Ralph Lauren Corp topped quarterly profit and revenue estimates Tuesday as the US fashion house’s drive to offer fewer discounts and cut costs continues to gain traction. But while the brand enjoys strong gains overseas, its home market still needs much work, especially on the digital front.

Total revenue rose 3.2% to $1.39bn, the first increase in at least 13 quarters, topping analysts’ call for $1.36bn. Currency neutral sales rose a more modest 1%, with total sales driven by Asia (up 16% currency neutral to $248m) and Europe (up 2% currency neutral to $351m), with CEO Patrice Louvet telling analysts that “Mainland China is our largest near-term opportunity.”

However, its core Americas market dipped 2% on both a reported and constant currency basis to $698m. North America wholesale revenue declined primarily due to cutting its distribution channels. In retail, comparable store sales in North America were down 3% in constant currency, driven by a 3% decline in bricks & mortar stores and a 2% decline online. Ouch.

But RL said the digital decline did represent a “significant sequential improvement, in line with our expectations.”
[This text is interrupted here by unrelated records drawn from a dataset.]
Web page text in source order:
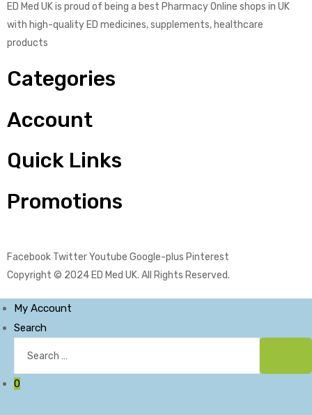
ED Med UK is proud of being a best Pharmacy Online shops in UK
with high-quality ED medicines, supplements, healthcare
products
Categories
Account
Quick Links
Promotions
Facebook TwitterYoutube Google-plus Pinterest
Copyright © 2024 ED Med UK. All Rights Reserved.
My Account
Search
0
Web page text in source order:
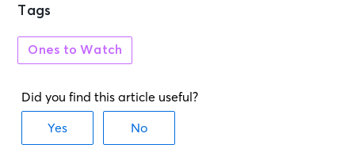
Tags
Ones to Watch
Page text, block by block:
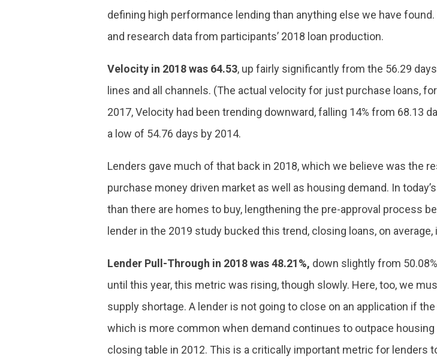
defining high performance lending than anything else we have
and research data from participants’ 2018 loan production.
Velocity in 2018 was 64.53, up fairly significantly from the 56.29
lines and all channels. (The actual velocity for just purchase loans,
2017, Velocity had been trending downward, falling 14% from 68.13
a low of 54.76 days by 2014.
Lenders gave much of that back in 2018, which we believe was the
purchase money driven market as well as housing demand. In
than there are homes to buy, lengthening the pre-approval process
lender in the 2019 study bucked this trend, closing loans, on average,
Lender Pull-Through in 2018 was 48.21%, down slightly from
until this year, this metric was rising, though slowly. Here, too, we
supply shortage. A lender is not going to close on an application if
which is more common when demand continues to outpace
closing table in 2012. This is a critically important metric for lenders

Net income, meanwhile, jumped 83% to $109m in Q2 ended June 30, helped by a lower tax rate. Excluding certain items, the company earned $1.54 per share, beating analysts’ $1.36 call.

Gross margins increased 120 basis points to 64.4%, while average revenue per unit sold rose 8%.

“We are off to an encouraging start to the new fiscal year on both the top and the bottom line. Our teams around the world are fully engaged and focused on executing the Next Great Chapter plan,” said Louvet.

“Guided by our three core principles of putting the consumer at the centre of all we do, elevating and energizing our brand and balancing productivity and growth, we are on track to return the company to long-term, sustainable growth and value creation.”

Ralph Lauren’s ongoing turnaround strategy includes investing in its core brands, cutting jobs, reducing excess inventory and closing underperforming stores, while pushing its supply chain to bringing fashion to its stores and online faster.

In its trading statement, the house highlighted a boost in marketing spend by about 20%, mainly for its Spring Polo campaign, which drove strong growth in global polo shirt sales including double-digit growth in men’s.

RL also said renewed core styles and a focus on its “icons”, drove sequential improvement in the sellout trend for the spring/summer season, it said.

Average unit retail across its direct-to-consumer network lifted 8% “through improved full price selling and lower discounts”. Meanwhile, “under-developed categories outpaced overall growth, led by denim and outerwear”.

Ralph Lauren also tweaked its revenue forecast for fiscal 2019 and now expects a slight dip compared with a low-single digit decline it forecast earlier. The company is targeting a return to revenue growth in fiscal 2020, in constant currency terms.